On 10th September 2005, Scott Parkin, a non-violent peace activist visiting from the United States, was hauled off Sydney Road Brunswick by Australia’s finest, taken to jail, held incommunicado, and then flown out of Australia. He had to pay for his custody and his flight, as well as that of the two security officials who accompanied him. He had caused embarrassment to Halliburton because of his non-violent street theatre, and to the US, but there was no suggestion of any offence being committed or any breach of the terms of his visa. Other than that there was an adverse security assessment made about him we simply do not know on what grounds he was silenced. Nor does he.

He has challenged the decision to treat him this way in the Federal Court. But Mr Parkin and his lawyers are not allowed to see the evidence against him. They are not allowed to be in court when the government makes its submissions. This is all permitted under the NationalSecurity Information (Criminal and Civil Proceedings) Act, a certificate having been signed by the Attorney-General, Mr Ruddock, who sponsored the passage of this legislation through Parliament.

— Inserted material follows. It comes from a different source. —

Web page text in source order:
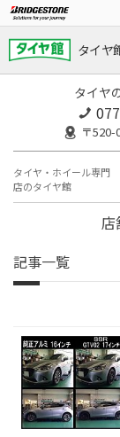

Once we reach this stage, where political repression can go unreviewed because a politician says so, we no longer have the rule of law, but the unbridled, unfettered exercise of power – the rule of the despot.

This is not upholding our rights and security. This is destroying our democracy in the name of defending it.

Latin Americans are not so different from us. We would do well to learn from some of the mistakes they have made. And one of these has been disregard for the rule of law.

I agree with John Howard that respect for the rule of law is one of the values that binds Australian society. More than that, the rule of law is one of the means by which we vindicate and uphold our values as a society. It is essential to democracy. It is a value I encourage all Australians to share.